Il Decreto "Unitatis Redintegratio" al terzo incontro di "Rileggere il Concilio"
Si è svolto presso la Pontificia Università Lateranense il terzo incontro del ciclo
“Rileggere il Concilio”. Tema dell’appuntamento è stato il Decreto sull’ecumenismo
Unitatis Redintegratio. Sulle radici storiche e spirituali del documento, Davide
Maggiore ha intervistato il prof. Lubomir Zak, vicedecano della
facoltà di Teologia della Lateranense:
R. – Nelle radici
di questo documento stanno sguardi profetici di molti pionieri dell’ecumenismo cattolico.
Voglio citare Max Josef Metzger, fondatore della Fraternità interconfessionale “Una
Sancta”, Yves Congar e il vescovo tedesco Jaeger, il quale con il vescovo evangelico
Staehlin, nel 1946, ha già organizzato gruppi di confronto ecumenico.

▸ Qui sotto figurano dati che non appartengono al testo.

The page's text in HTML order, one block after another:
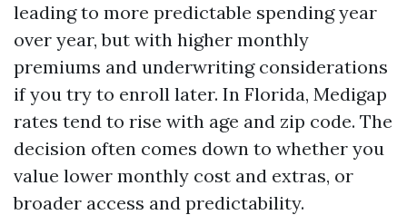
leading to more predictable spending year
over year, but with higher monthly
premiums and underwriting considerations
if you try to enroll later. In Florida, Medigap
rates tend to rise with age and zip code. The
decision often comes down to whether you
value lower monthly cost and extras, or
broader access and predictability.
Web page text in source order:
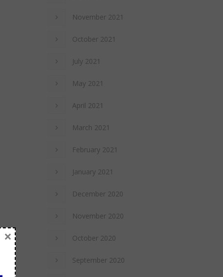
November 2021
October 2021
July 2021
May 2021
April 2021
March 2021
February 2021
January 2021
December 2020
November 2020
October 2020
September 2020
×
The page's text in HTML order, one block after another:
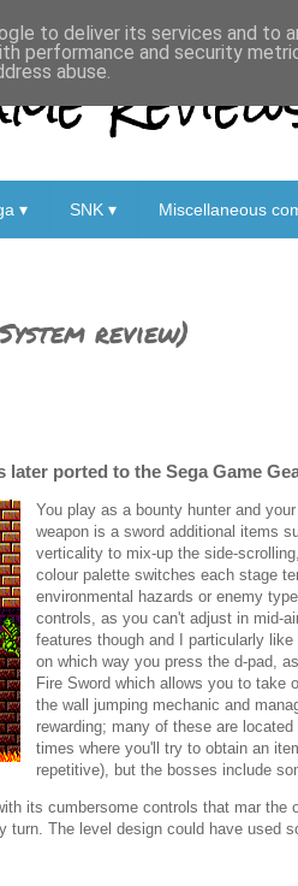
▾ SNK ▾ Miscellaneous
review)
ported to the Sega Game
You play as a bounty hunter and
weapon is a sword additional items
verticality to mix-up the side-
colour palette switches each stage
environmental hazards or enemy
controls, as you can't adjust in mid-
features though and I particularly
on which way you press the d-pad,
Fire Sword which allows you to take
the wall jumping mechanic and
rewarding; many of these are
times where you'll try to obtain an
repetitive), but the bosses include
its cumbersome controls that mar
turn. The level design could have used
to deliver its services and to
performance and security
abuse.
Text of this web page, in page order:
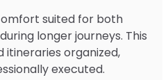
suited for both
longer journeys. This
itineraries organized,
executed.
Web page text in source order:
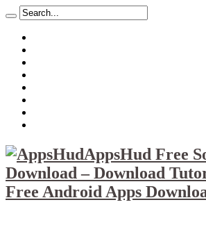
AppsHud Free
Download – Download
Free Android Apps
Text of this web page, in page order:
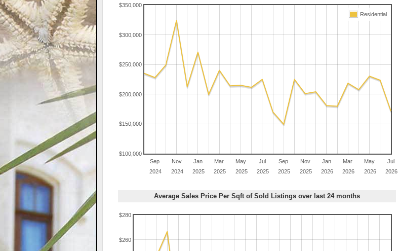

Poi ovviamente,
la prassi della preghiera, la preghiera per l’unità dei cristiani – la quale è stata
accettata anche da numerosi gruppi cattolici – il Decreto conciliare Unitatis Redintegratio,
là dove si dice che la Chiesa riconosce che è stato lo Spirito all’opera, è anche
una sfida, come per dire: dobbiamo essere sempre attenti a riconoscere questo soffio
dello Spirito nella storia.
D. – “Tutti voi siete uno in Cristo Gesù”, dice
la Lettera ai Galati e ripete il decreto Unitatis Redintegratio. Quale senso
assume questa citazione biblica nell’insieme del Decreto?
R. – Questa apertura
che vede già tutti uniti, ha portato i Padri del Concilio a dichiarare che, per quanto
riguarda l’ordine della salvezza, la questione per cui un non cattolico si può salvare
o no – penso ai non cattolici di altre denominazioni cristiane – la risposta è univoca:
certamente. Anche le altre Chiese, comunità ecclesiali sono strumenti di salvezza.

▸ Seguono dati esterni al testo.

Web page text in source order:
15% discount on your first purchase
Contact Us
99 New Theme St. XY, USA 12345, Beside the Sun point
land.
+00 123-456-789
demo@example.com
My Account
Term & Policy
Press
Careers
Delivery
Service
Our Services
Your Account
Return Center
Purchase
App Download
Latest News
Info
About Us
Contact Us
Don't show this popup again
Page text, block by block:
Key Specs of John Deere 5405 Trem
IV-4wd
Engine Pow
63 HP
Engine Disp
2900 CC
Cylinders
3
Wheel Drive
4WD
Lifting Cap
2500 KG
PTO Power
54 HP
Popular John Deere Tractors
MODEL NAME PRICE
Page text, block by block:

Quindi, da questo punto di vista, il Decreto fa un passo in avanti, però lo sguardo
sulle realtà ecclesiali non cattoliche è differenziato. La spinta del Decreto è quella
di far emergere sempre di più visibilmente quell’unità la quale – nell’ordine della
salvezza – è già data.
D. – Senza dubbio, l’ecumenismo può essere definito
uno dei frutti più fecondi del Concilio…
R. – Con l’attuazione del Vaticano
II, iniziano i dialoghi bilaterali tra la Chiesa cattolica romana e le altre Chiese
o comunità ecclesiali: si sta diramando una rete di dialogo molto fitta, che continua
fino ad ora e che ha certamente portato alla reciproca conoscenza. Ha aiutato anche
a chiarire alcuni problemi: se non li ha risolti, per lo meno il dialogo è riuscito
a tematizzarli e focalizzarli. Si sono creati così gruppi di lavoro per illuminare
ancora di più quelle differenze che in questo momento sono effettivamente per noi
molto dolorose. Ovviamente, però – come è stato anche detto nell’Unitatis Redintegratio
– l’ecumenismo è un movimento. Noi non sappiamo esattamente quali saranno le tappe
future: possiamo soltanto sperare che saremo in grado di riconoscere quali sono i
passi giusti, per essere attivi protagonisti di questo movimento, che è davvero connesso
con la questione della credibilità della nostra testimonianza cristiana.
D.
– Rivolgendosi al movimento ecumenico dei fedeli, il decreto Unitatis Redintegratio
fa un’esortazione a tutti i cattolici, perché si impegnino al fine dell’unità. Come
si può essere ancora oggi, personalmente, strumenti di ecumenismo?
R. – Prima
di tutto, è una questione di mentalità, che ha a che fare anche con gli atteggiamenti.
Lo sguardo con il quale io guardo l’altro: quindi, è una educazione al dialogo. Questo
penso che lo possiamo vivere tutti. (cp)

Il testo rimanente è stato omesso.